We tested iso-code on the repos AI agents actually work on. Here's what broke.
Before celebrating the v0.1.1 release, we pointed iso-code at five real-world repositories and ran eighty lifecycle checks against the binaries we'd just published. Three things broke. We filed them against ourselves before announcing anything.
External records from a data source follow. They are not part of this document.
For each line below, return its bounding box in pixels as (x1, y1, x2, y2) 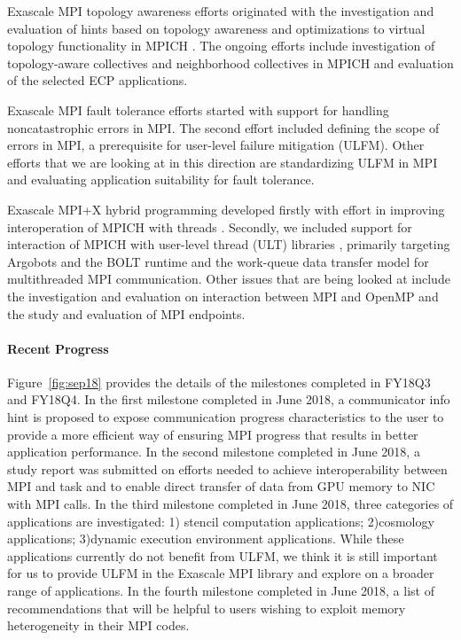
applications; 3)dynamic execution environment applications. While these (7, 529, 404, 548)
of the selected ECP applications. (7, 71, 188, 90)
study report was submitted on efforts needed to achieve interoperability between (7, 459, 448, 478)
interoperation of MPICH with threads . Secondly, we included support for (7, 217, 412, 236)
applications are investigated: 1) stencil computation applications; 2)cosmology (7, 511, 434, 530)
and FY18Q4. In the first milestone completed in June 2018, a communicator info (7, 390, 450, 409)
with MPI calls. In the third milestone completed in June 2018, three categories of (7, 495, 454, 513)
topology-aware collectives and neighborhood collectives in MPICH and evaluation (7, 53, 454, 72)
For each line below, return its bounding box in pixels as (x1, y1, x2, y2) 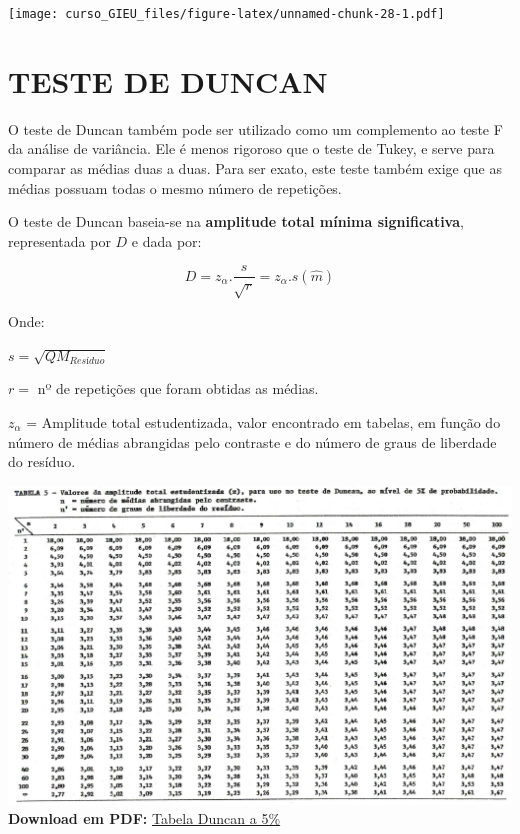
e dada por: (131, 230, 202, 251)
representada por (8, 230, 111, 251)
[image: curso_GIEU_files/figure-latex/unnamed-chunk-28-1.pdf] (8, 7, 445, 21)
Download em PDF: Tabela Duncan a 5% (8, 808, 281, 829)
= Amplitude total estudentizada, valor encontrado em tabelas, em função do (26, 411, 501, 432)
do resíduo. (8, 451, 76, 472)
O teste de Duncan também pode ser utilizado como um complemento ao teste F (8, 118, 503, 139)
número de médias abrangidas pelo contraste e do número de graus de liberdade (8, 431, 497, 452)
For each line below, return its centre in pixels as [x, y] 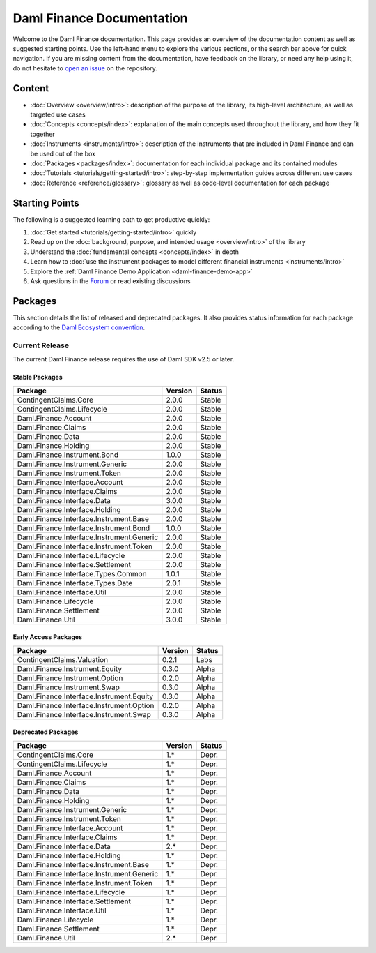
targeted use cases [58, 114]
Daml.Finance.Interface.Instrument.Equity [85, 696]
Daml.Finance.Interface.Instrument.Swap [84, 714]
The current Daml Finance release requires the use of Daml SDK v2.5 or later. [124, 359]
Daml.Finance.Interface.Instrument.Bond [84, 528]
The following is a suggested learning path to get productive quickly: [111, 219]
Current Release [41, 345]
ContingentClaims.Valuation [63, 659]
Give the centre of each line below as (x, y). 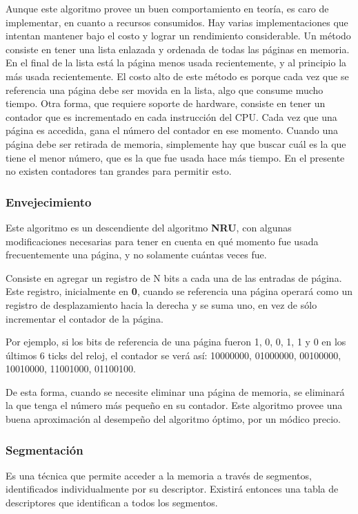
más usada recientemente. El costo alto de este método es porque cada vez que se (177, 76)
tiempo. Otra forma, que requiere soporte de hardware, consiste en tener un (166, 103)
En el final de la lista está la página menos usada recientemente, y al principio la (176, 63)
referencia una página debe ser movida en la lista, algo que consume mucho (165, 89)
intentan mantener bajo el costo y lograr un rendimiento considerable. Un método (178, 36)
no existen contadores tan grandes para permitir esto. (119, 171)
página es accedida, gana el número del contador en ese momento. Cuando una (172, 130)
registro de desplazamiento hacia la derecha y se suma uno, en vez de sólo (161, 304)
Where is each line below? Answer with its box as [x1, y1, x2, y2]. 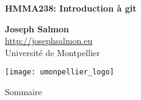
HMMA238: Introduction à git [5, 2, 137, 14]
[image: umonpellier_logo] [5, 68, 114, 77]
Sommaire [5, 85, 42, 98]
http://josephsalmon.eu [5, 34, 93, 47]
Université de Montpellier [5, 46, 100, 59]
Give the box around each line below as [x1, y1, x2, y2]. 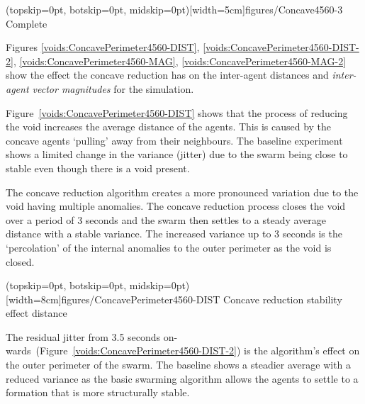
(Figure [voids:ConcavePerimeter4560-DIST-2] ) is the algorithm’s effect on [35, 343, 360, 358]
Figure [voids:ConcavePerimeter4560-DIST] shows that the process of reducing [6, 105, 348, 120]
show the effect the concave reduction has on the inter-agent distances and [6, 67, 329, 82]
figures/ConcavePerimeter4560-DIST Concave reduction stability [61, 291, 342, 306]
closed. [6, 254, 35, 269]
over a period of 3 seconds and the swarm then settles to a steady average [6, 212, 327, 227]
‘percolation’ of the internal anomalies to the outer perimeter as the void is [6, 240, 332, 254]
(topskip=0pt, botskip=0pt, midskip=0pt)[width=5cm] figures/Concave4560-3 [6, 2, 343, 16]
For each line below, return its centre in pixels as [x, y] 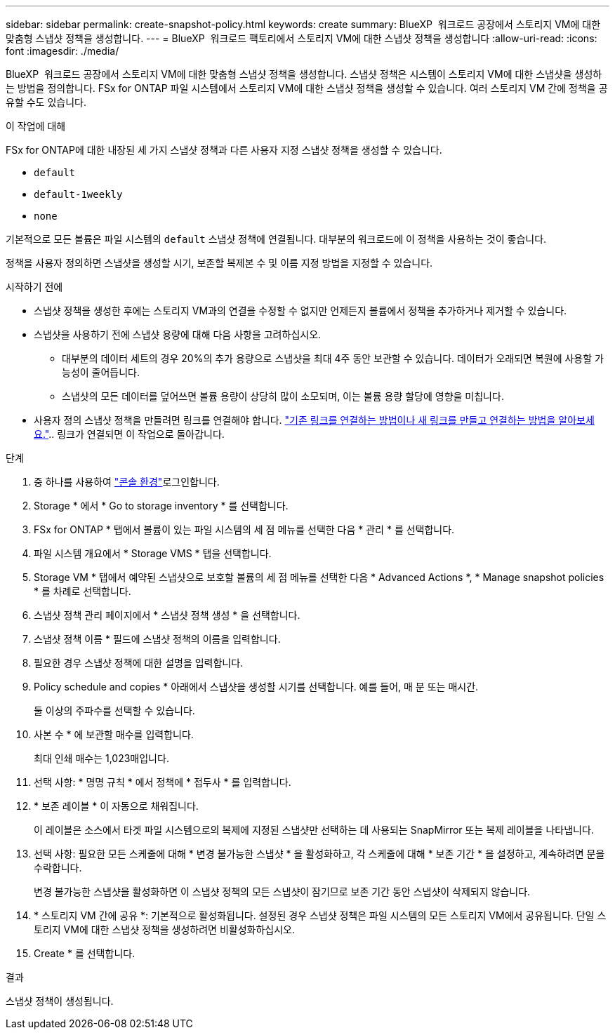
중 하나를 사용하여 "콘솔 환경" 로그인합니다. [127, 482]
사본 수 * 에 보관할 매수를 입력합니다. [114, 734]
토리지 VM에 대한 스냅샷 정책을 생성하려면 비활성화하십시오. [164, 929]
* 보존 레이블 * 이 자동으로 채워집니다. [116, 806]
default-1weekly [78, 194]
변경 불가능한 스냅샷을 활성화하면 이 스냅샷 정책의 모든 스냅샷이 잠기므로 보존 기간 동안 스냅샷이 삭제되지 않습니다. [282, 892]
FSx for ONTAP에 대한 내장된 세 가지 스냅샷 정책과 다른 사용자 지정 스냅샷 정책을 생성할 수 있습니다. [224, 150]
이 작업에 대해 [36, 126]
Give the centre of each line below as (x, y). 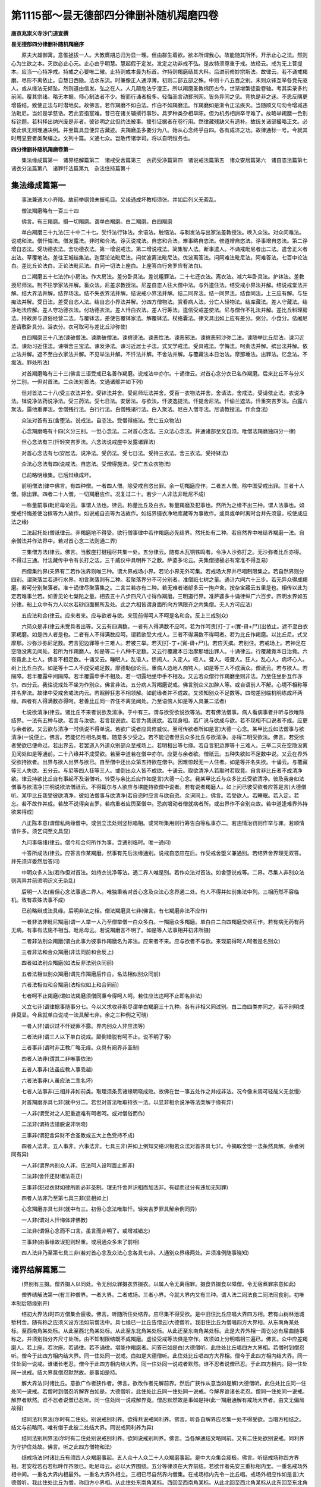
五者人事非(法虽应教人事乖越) (57, 1069)
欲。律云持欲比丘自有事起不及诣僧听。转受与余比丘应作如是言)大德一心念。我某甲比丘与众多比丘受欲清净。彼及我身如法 (158, 779)
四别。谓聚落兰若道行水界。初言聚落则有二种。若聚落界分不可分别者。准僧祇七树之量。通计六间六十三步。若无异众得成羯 (159, 579)
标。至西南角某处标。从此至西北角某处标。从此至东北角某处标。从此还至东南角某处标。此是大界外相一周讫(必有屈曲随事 (158, 1331)
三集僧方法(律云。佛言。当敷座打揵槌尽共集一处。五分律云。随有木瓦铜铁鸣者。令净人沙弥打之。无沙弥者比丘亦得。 (163, 552)
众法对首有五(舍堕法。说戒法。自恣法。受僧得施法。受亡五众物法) (101, 420)
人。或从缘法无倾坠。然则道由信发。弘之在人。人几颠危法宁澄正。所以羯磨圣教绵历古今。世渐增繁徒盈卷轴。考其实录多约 (159, 88)
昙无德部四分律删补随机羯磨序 (48, 44)
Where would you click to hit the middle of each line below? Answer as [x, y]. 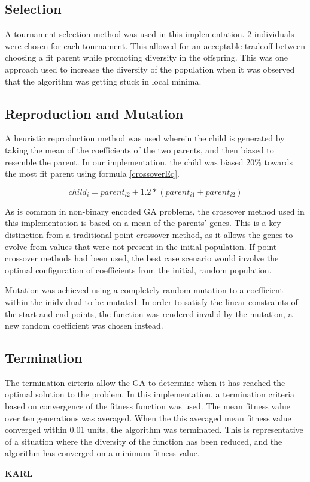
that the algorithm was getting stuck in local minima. [103, 81]
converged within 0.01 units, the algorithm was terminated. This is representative [154, 430]
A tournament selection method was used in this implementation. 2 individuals [150, 34]
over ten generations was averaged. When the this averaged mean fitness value [148, 418]
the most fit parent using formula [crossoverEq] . [92, 174]
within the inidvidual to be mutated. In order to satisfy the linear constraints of [151, 301]
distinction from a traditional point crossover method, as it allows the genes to [149, 234]
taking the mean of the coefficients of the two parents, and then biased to [139, 150]
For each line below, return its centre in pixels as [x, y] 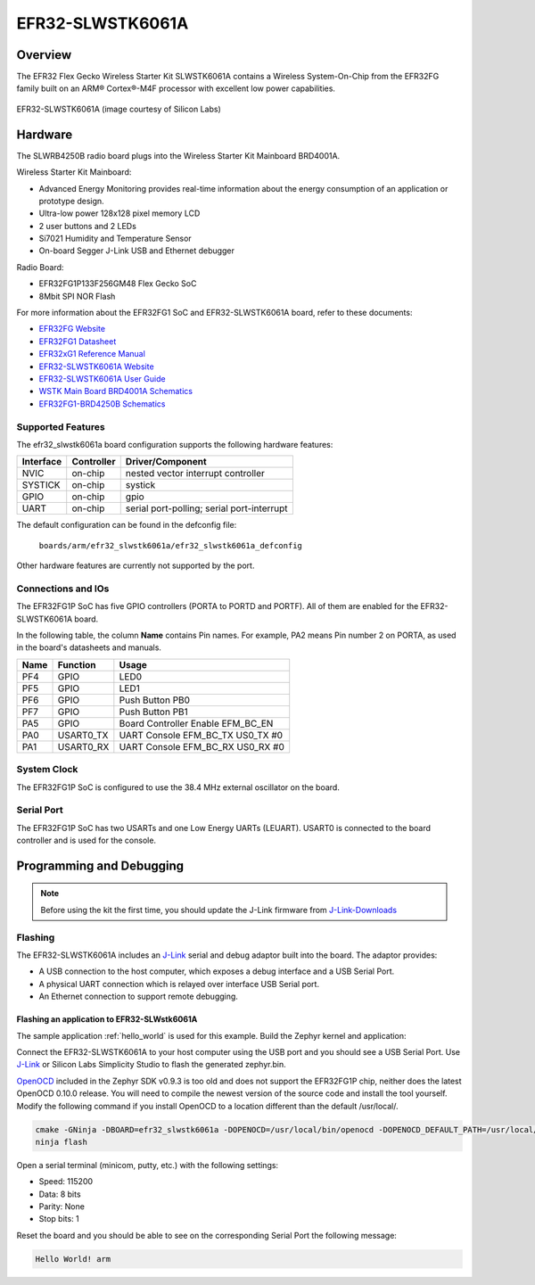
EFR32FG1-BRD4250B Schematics [102, 404]
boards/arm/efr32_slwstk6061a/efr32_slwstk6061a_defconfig [171, 545]
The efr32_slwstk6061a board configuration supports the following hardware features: [175, 444]
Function [77, 664]
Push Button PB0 [155, 700]
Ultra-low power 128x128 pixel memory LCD [119, 213]
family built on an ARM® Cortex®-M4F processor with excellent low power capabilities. [176, 88]
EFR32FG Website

The whole pitch behind iso-code is that every major AI coding orchestrator — Claude Code, Cursor, Claude Squad, OpenCode, VS Code Copilot — has independently shipped worktree-management bugs that lose data. So before we put a library on crates.io claiming to fix that class of bug, we wanted external validation that the library itself doesn't ship its own version of the same problem.
This is the result of that test pass. The headline: the safety guarantees the README promises hold up end-to-end. But our own bug-finding standards uncovered three real issues, all now filed at github.com/snehith01001110/ISO-Framework/issues. They're public, they have repros, they have the exact patches, and one of them is the exact category we built iso-code to prevent.
The setup
We cloned five repositories that span the languages and shapes AI agents are actually pointed at: bat (small Rust CLI), flask (Python web framework), shadcn-ui (TypeScript pnpm monorepo), git/git itself (C, with a real submodule), and next.js (a 2.7 GB pnpm monorepo). Five repos · four languages · three default-branch names (master, main, canary) · sizes from 15 MB to 2.7 GB.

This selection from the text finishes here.